Stored items:
------------------------------

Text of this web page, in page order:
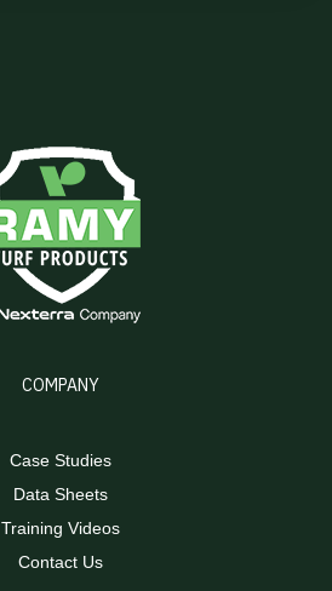
COMPANY
Case Studies
Data Sheets
Training Videos
Contact Us
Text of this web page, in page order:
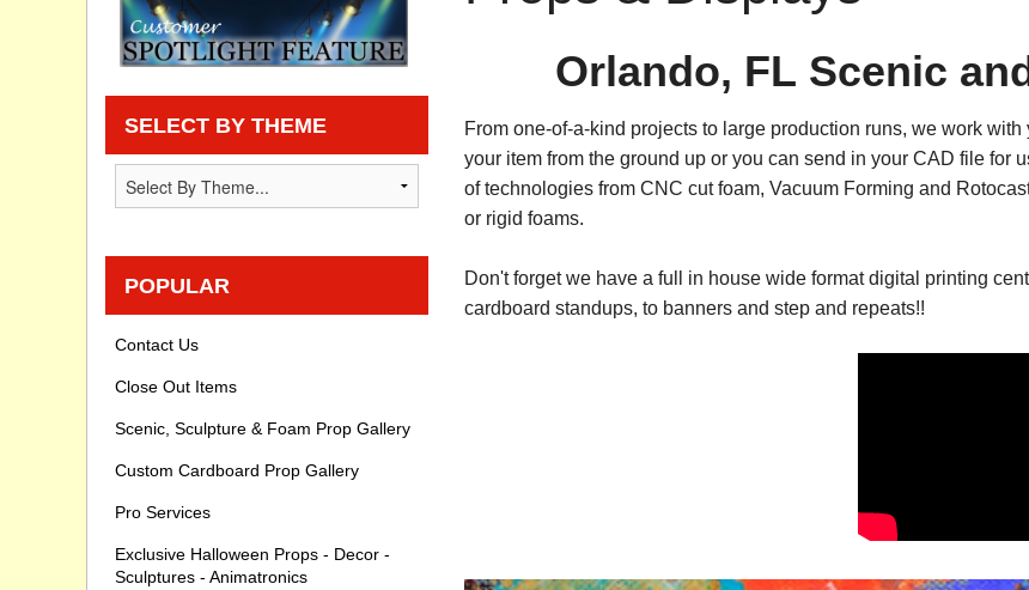
Knowledge Base Orlando, FL Scenic
From one-of-a-kind projects to large production runs, we work
your item from the ground up or you can send in your CAD file for
of technologies from CNC cut foam, Vacuum Forming and
or rigid foams.
Don't forget we have a full in house wide format digital printing
cardboard standups, to banners and step and repeats!!
SELECT BY THEME
POPULAR
Contact Us
Close Out Items
Scenic, Sculpture & Foam Prop Gallery
Custom Cardboard Prop Gallery
Pro Services
Exclusive Halloween Props - Decor -
Sculptures - Animatronics
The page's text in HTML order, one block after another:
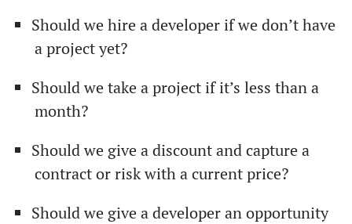
Should we hire a developer if we don’t have
a project yet?
Should we take a project if it’s less than a
month?
Should we give a discount and capture a
contract or risk with a current price?
Should we give a developer an opportunity
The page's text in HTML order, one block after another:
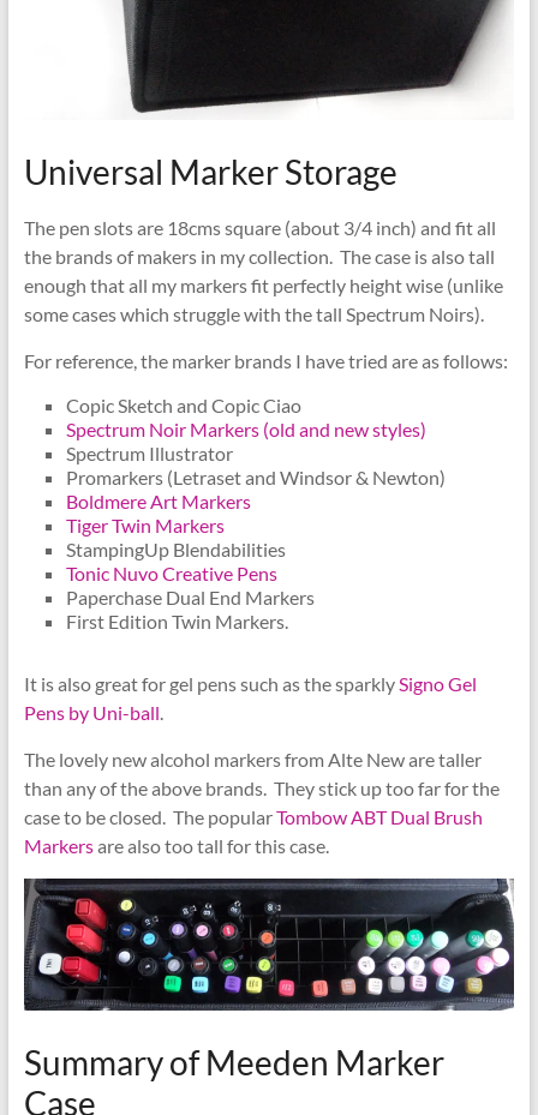
Universal Marker Storage
The pen slots are 18cms square (about 3/4 inch) and fit all
the brands of makers in my collection. The case is also tall
enough that all my markers fit perfectly height wise (unlike
some cases which struggle with the tall Spectrum Noirs).
For reference, the marker brands I have tried are as follows:
Copic Sketch and Copic Ciao
Spectrum Noir Markers (old and new styles)
Spectrum Illustrator
Promarkers (Letraset and Windsor & Newton)
Boldmere Art Markers
Tiger Twin Markers
StampingUp Blendabilities
Tonic Nuvo Creative Pens
Paperchase Dual End Markers
First Edition Twin Markers.
It is also great for gel pens such as the sparklySigno Gel
Pens by Uni-ball.
The lovely new alcohol markers from Alte New are taller
than any of the above brands. They stick up too far for the
case to be closed. The popularTombow ABT Dual Brush
Markersare also too tall for this case.
Summary of Meeden Marker
Case
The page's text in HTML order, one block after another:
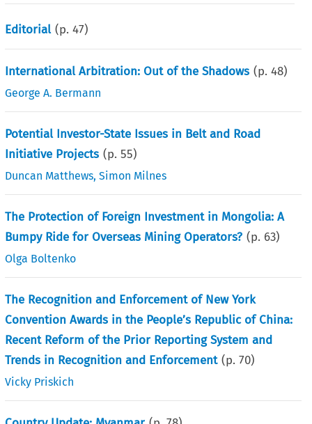
Editorial (p.47)
International Arbitration: Out of the Shadows (p.48)
George A. Bermann
Potential Investor-State Issues in Belt and Road
Initiative Projects (p.55)
Duncan Matthews,Simon Milnes
The Protection of Foreign Investment in Mongolia: A
Bumpy Ride for Overseas Mining Operators? (p. 63)
Olga Boltenko
The Recognition and Enforcement of New York
Convention Awards in the People’s Republic of China:
Recent Reform of the Prior Reporting System and
Trends in Recognition and Enforcement (p.70)
Vicky Priskich
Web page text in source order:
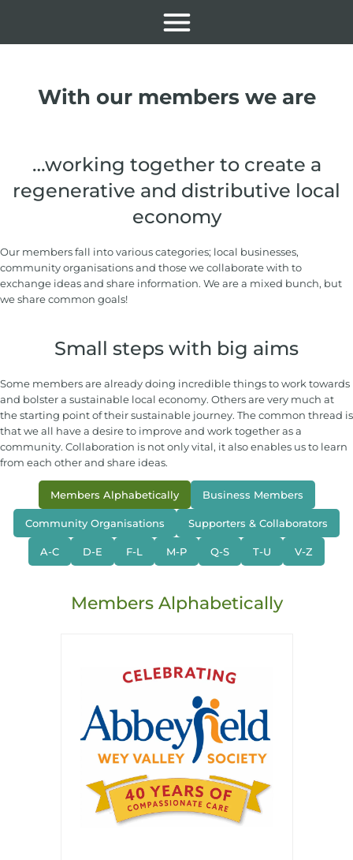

------------------------------

**DIRECTIONS FOR THIS TASK:** Above, find the line holding "Close Out Items" and the line holding "Boldmere Art Markers". Print exactly those two lines and every line between them, but no pictures.

**SOLUTION TO THE EXERCISE:**
Close Out Items
Scenic, Sculpture & Foam Prop Gallery
Custom Cardboard Prop Gallery
Pro Services
Exclusive Halloween Props - Decor -
Sculptures - Animatronics
The page's text in HTML order, one block after another:
Should we hire a developer if we don’t have
a project yet?
Should we take a project if it’s less than a
month?
Should we give a discount and capture a
contract or risk with a current price?
Should we give a developer an opportunity
The page's text in HTML order, one block after another:
Universal Marker Storage
The pen slots are 18cms square (about 3/4 inch) and fit all
the brands of makers in my collection. The case is also tall
enough that all my markers fit perfectly height wise (unlike
some cases which struggle with the tall Spectrum Noirs).
For reference, the marker brands I have tried are as follows:
Copic Sketch and Copic Ciao
Spectrum Noir Markers (old and new styles)
Spectrum Illustrator
Promarkers (Letraset and Windsor & Newton)
Boldmere Art Markers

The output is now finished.